Work order:
Among the lines below, output only those between the line holding "120/000004/0000 de la" and the line holding "partes de palabras", inclusive, exactly as written and with no pictures.

###

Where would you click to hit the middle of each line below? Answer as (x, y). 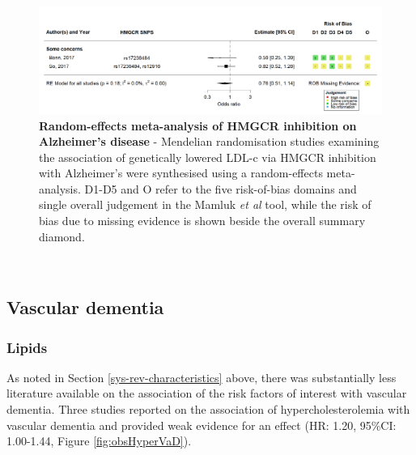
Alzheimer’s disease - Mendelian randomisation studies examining (209, 141)
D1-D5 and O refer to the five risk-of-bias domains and (221, 188)
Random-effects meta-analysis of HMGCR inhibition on (198, 125)
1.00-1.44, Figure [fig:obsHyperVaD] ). (99, 441)
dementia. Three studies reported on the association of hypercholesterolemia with (208, 409)
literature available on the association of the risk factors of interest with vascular (207, 393)
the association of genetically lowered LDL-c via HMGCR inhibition (208, 157)
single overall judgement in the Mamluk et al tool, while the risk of (205, 204)
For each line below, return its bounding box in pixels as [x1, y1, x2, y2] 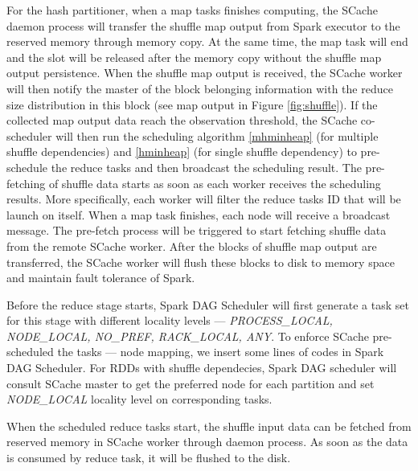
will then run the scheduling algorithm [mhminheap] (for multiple [55, 127, 379, 144]
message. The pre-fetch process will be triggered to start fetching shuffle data [6, 222, 387, 239]
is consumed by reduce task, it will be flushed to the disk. [6, 449, 291, 466]
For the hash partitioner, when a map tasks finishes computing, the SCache [6, 2, 378, 18]
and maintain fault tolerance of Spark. [6, 269, 195, 286]
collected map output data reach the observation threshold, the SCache [6, 112, 358, 129]
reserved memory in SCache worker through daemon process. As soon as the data [6, 433, 408, 450]
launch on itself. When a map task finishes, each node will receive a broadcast [6, 206, 391, 223]
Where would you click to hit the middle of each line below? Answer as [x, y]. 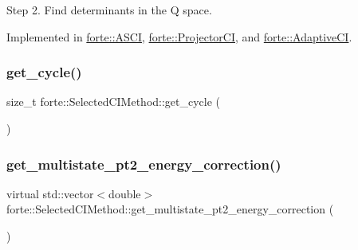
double [125, 193]
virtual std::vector [50, 193]
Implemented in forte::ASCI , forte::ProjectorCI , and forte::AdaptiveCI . [179, 36]
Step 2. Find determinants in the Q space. [109, 10]
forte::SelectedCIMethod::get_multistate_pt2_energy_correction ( [170, 209]
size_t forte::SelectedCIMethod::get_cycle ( [114, 102]
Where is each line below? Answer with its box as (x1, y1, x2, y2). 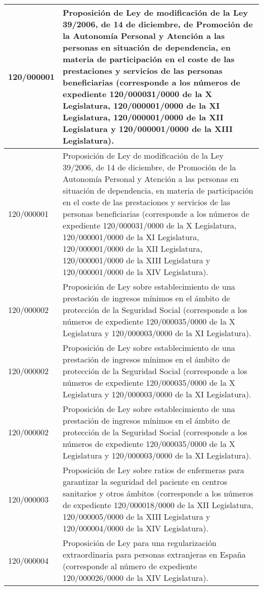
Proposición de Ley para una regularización (63, 537, 216, 549)
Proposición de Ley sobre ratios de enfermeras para (63, 464, 244, 476)
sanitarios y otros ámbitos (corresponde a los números (63, 487, 253, 499)
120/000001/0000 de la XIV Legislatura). (63, 266, 208, 278)
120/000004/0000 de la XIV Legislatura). (63, 522, 208, 534)
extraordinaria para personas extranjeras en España (63, 549, 246, 560)
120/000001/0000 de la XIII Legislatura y (63, 254, 210, 266)
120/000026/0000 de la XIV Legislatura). (63, 572, 208, 583)
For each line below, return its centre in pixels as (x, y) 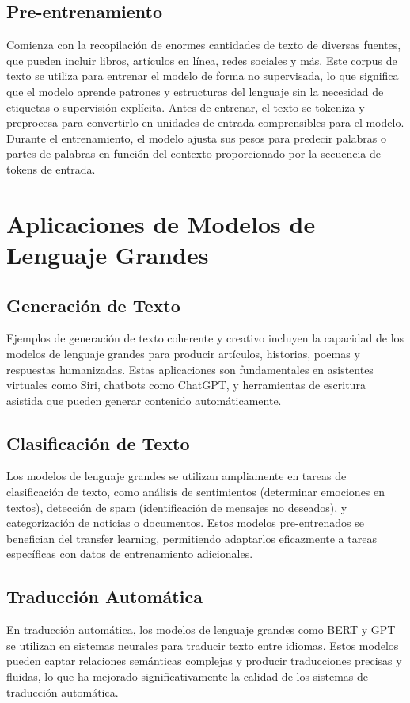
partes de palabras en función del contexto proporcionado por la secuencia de (194, 153)
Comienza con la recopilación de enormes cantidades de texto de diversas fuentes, (204, 45)
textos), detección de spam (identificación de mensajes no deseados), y (177, 507)
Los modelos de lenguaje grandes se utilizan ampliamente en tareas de (177, 476)
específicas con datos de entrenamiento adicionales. (130, 554)
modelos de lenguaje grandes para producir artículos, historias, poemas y (183, 353)
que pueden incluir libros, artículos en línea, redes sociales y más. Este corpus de (202, 60)
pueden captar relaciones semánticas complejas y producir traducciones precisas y (204, 661)

###

Your response:
120/000004/0000 de la XIV Legislatura). (63, 522, 208, 534)
extraordinaria para personas extranjeras en España (63, 549, 246, 560)
120/000001/0000 de la XIII Legislatura y (63, 254, 210, 266)
120/000026/0000 de la XIV Legislatura). (63, 572, 208, 583)
For each line below, return its centre in pixels as (x, y) 
partes de palabras en función del contexto proporcionado por la secuencia de (194, 153)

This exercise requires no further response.